Dataset entries
* * * * *

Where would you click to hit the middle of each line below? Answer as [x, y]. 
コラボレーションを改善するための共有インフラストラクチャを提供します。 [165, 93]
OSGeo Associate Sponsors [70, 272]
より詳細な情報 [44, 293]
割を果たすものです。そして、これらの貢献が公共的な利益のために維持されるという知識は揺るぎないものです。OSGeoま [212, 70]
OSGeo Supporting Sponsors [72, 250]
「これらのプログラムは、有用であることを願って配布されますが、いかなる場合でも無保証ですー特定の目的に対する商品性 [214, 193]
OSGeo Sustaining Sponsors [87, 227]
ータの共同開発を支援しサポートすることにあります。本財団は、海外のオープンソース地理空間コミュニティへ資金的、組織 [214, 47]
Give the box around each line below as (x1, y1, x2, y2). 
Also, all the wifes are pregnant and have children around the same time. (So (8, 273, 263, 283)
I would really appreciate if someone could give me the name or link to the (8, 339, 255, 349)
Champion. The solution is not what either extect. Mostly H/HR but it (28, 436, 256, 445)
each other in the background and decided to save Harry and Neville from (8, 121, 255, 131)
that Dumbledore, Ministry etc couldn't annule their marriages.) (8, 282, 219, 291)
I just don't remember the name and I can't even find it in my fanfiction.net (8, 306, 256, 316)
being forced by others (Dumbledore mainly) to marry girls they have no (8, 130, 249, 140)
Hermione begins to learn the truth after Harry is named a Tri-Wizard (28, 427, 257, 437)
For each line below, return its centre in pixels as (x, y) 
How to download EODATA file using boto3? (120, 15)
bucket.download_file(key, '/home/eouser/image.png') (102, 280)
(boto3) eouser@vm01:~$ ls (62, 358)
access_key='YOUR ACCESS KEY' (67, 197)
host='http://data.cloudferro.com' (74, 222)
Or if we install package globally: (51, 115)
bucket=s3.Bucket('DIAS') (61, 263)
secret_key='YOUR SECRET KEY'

* * * * *

EXERCISE:
Pull from the data each line where the string "Harry" turns up.

SOLUTION BELOW:
each other in the background and decided to save Harry and Neville from (8, 121, 255, 131)
Hermione begins to learn the truth after Harry is named a Tri-Wizard (28, 427, 257, 437)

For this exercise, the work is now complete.